▶ **What to produce**
If a record holds a picture, leave the picture out and repeat everything else exactly.

:: Data to examine

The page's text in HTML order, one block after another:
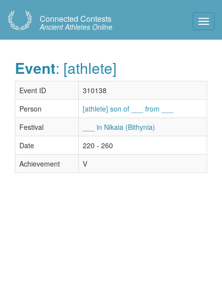
Connected Contests
Ancient Athletes Online
Event: [athlete]
Event ID
310138
Person
[athlete] son of ___ from ___
Festival
___ in Nikaia (Bithynia)
Date
220 - 260
Achievement
V
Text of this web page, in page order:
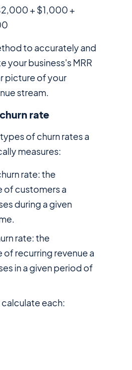
+ $1,000 +
to accurately and
your business's MRR
picture of your
stream.
rate
of churn rates a
measures:
rate: the
of customers a
during a given
rate: the
recurring revenue a
in a given period of
calculate each:
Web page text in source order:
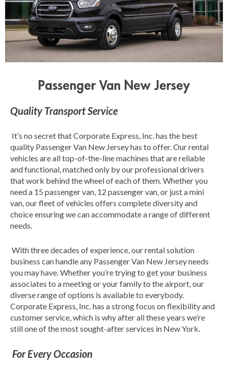
Passenger Van New Jersey
Quality Transport Service
It’s no secret that Corporate Express, Inc. has the best
quality Passenger Van New Jersey has to offer. Our rental
vehicles are all top-of-the-line machines that are reliable
and functional, matched only by our professional drivers
that work behind the wheel of each of them. Whether you
need a 15 passenger van, 12 passenger van, or just a mini
van, our fleet of vehicles offers complete diversity and
choice ensuring we can accommodate a range of different
needs.
With three decades of experience, our rental solution
business can handle any Passenger Van New Jersey needs
you may have. Whether you’re trying to get your business
associates to a meeting or your family to the airport, our
diverse range of options is available to everybody.
Corporate Express, Inc. has a strong focus on flexibility and
customer service, which is why after all these years we’re
still one of the most sought-after services in New York.
For Every Occasion
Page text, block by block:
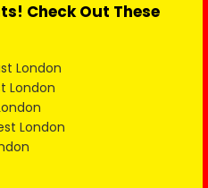
Check Out These
London
London
London
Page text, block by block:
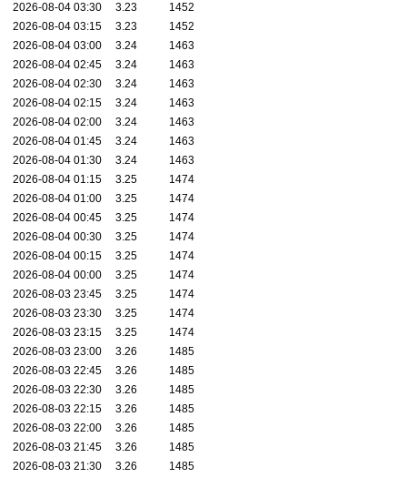
2026-08-04 03:30 3.23
1452
2026-08-04 03:15
3.23
1452
2026-08-04 03:00
3.24
1463
2026-08-04 02:45
3.24
1463
2026-08-04 02:30
3.24
1463
2026-08-04 02:15
3.24
1463
2026-08-04 02:00
3.24
1463
2026-08-04 01:45
3.24
1463
2026-08-04 01:30
3.24
1463
2026-08-04 01:15
3.25
1474
2026-08-04 01:00
3.25
1474
2026-08-04 00:45
3.25
1474
2026-08-04 00:30
3.25
1474
2026-08-04 00:15
3.25
1474
2026-08-04 00:00
3.25
1474
2026-08-03 23:45
3.25
1474
2026-08-03 23:30
3.25
1474
2026-08-03 23:15
3.25
1474
2026-08-03 23:00
3.26
1485
2026-08-03 22:45
3.26
1485
2026-08-03 22:30
3.26
1485
2026-08-03 22:15
3.26
1485
2026-08-03 22:00
3.26
1485
2026-08-03 21:45
3.26
1485
2026-08-03 21:30
3.26
1485
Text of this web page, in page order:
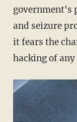
government's
and seizure
it fears the
hacking of
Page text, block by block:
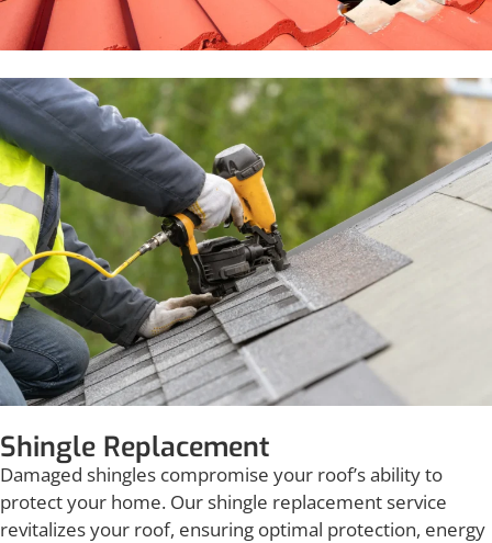
Shingle Replacement
Damaged shingles compromise your roof’s ability to
protect your home. Our shingle replacement service
revitalizes your roof, ensuring optimal protection, energy
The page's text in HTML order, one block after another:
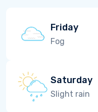
Friday
Fog
Saturday
Slight rain
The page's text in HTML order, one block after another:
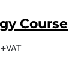
Course
+VAT
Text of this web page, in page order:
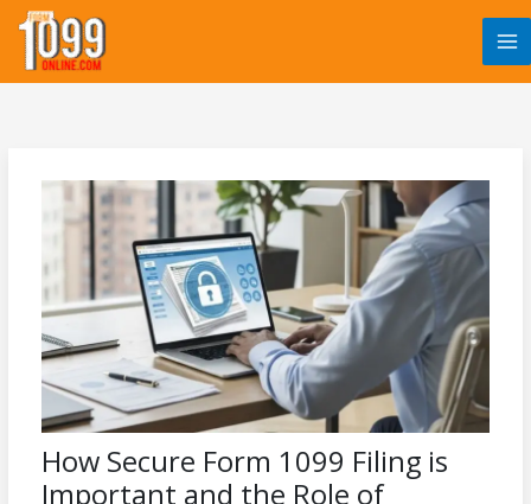
Skip
content
How Secure Form 1099 Filing is
Important and the Role of
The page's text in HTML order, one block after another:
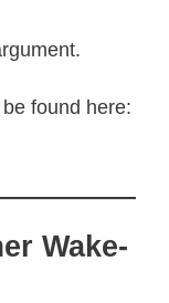
found here:
Wake-
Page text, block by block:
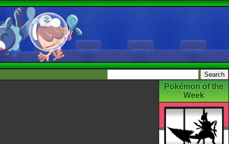
Pokémon of the
Week
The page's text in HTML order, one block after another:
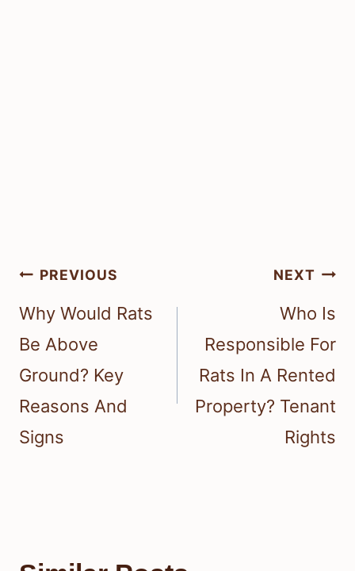
Post
navigation
PREVIOUS
Why Would Rats
Be Above
Ground? Key
Reasons And
Signs
NEXT
Who Is
Responsible For
Rats In A Rented
Property? Tenant
Rights
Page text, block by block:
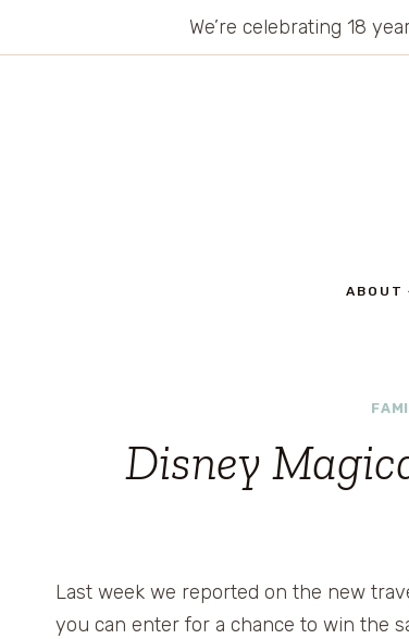
We’re celebrating 18
ABOUT
Disney
Last week we reported on the new
you can enter for a chance to win the
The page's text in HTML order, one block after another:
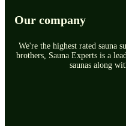
Our company
We're the highest rated sauna
brothers, Sauna Experts is a
saunas along
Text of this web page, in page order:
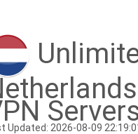
Updated: 2026-08-09

::::

▶ **Answer to this exercise**
The page's text in HTML order, one block after another:
Connected Contests
Ancient Athletes Online
Event: [athlete]
Event ID
310138
Person
[athlete] son of ___ from ___
Festival
___ in Nikaia (Bithynia)
Date
220 - 260
Achievement
V
Text of this web page, in page order:
+ $1,000 +
to accurately and
your business's MRR
picture of your
stream.
rate
of churn rates a
measures:
rate: the
of customers a
during a given
rate: the
recurring revenue a
in a given period of
calculate each:
Web page text in source order:
Passenger Van New Jersey
Quality Transport Service
It’s no secret that Corporate Express, Inc. has the best
quality Passenger Van New Jersey has to offer. Our rental
vehicles are all top-of-the-line machines that are reliable
and functional, matched only by our professional drivers
that work behind the wheel of each of them. Whether you
need a 15 passenger van, 12 passenger van, or just a mini
van, our fleet of vehicles offers complete diversity and
choice ensuring we can accommodate a range of different
needs.
With three decades of experience, our rental solution
business can handle any Passenger Van New Jersey needs
you may have. Whether you’re trying to get your business
associates to a meeting or your family to the airport, our
diverse range of options is available to everybody.
Corporate Express, Inc. has a strong focus on flexibility and
customer service, which is why after all these years we’re
still one of the most sought-after services in New York.
For Every Occasion
Page text, block by block:
Check Out These
London
London
London
Page text, block by block:
2026-08-04 03:30 3.23
1452
2026-08-04 03:15
3.23
1452
2026-08-04 03:00
3.24
1463
2026-08-04 02:45
3.24
1463
2026-08-04 02:30
3.24
1463
2026-08-04 02:15
3.24
1463
2026-08-04 02:00
3.24
1463
2026-08-04 01:45
3.24
1463
2026-08-04 01:30
3.24
1463
2026-08-04 01:15
3.25
1474
2026-08-04 01:00
3.25
1474
2026-08-04 00:45
3.25
1474
2026-08-04 00:30
3.25
1474
2026-08-04 00:15
3.25
1474
2026-08-04 00:00
3.25
1474
2026-08-03 23:45
3.25
1474
2026-08-03 23:30
3.25
1474
2026-08-03 23:15
3.25
1474
2026-08-03 23:00
3.26
1485
2026-08-03 22:45
3.26
1485
2026-08-03 22:30
3.26
1485
2026-08-03 22:15
3.26
1485
2026-08-03 22:00
3.26
1485
2026-08-03 21:45
3.26
1485
2026-08-03 21:30
3.26
1485
Text of this web page, in page order:
government's
and seizure
it fears the
hacking of
Page text, block by block:
Shingle Replacement
Damaged shingles compromise your roof’s ability to
protect your home. Our shingle replacement service
revitalizes your roof, ensuring optimal protection, energy
The page's text in HTML order, one block after another:
Friday
Fog
Saturday
Slight rain
The page's text in HTML order, one block after another:
Course
+VAT
Text of this web page, in page order:
Skip
content
How Secure Form 1099 Filing is
Important and the Role of
The page's text in HTML order, one block after another:
found here:
Wake-
Page text, block by block:
Pokémon of the
Week
The page's text in HTML order, one block after another:
Post
navigation
PREVIOUS
Why Would Rats
Be Above
Ground? Key
Reasons And
Signs
NEXT
Who Is
Responsible For
Rats In A Rented
Property? Tenant
Rights
Page text, block by block:
We’re celebrating 18
ABOUT
Disney
Last week we reported on the new
you can enter for a chance to win the
The page's text in HTML order, one block after another:
Our company
We're the highest rated sauna
brothers, Sauna Experts is a
saunas along
Text of this web page, in page order:
Updated: 2026-08-09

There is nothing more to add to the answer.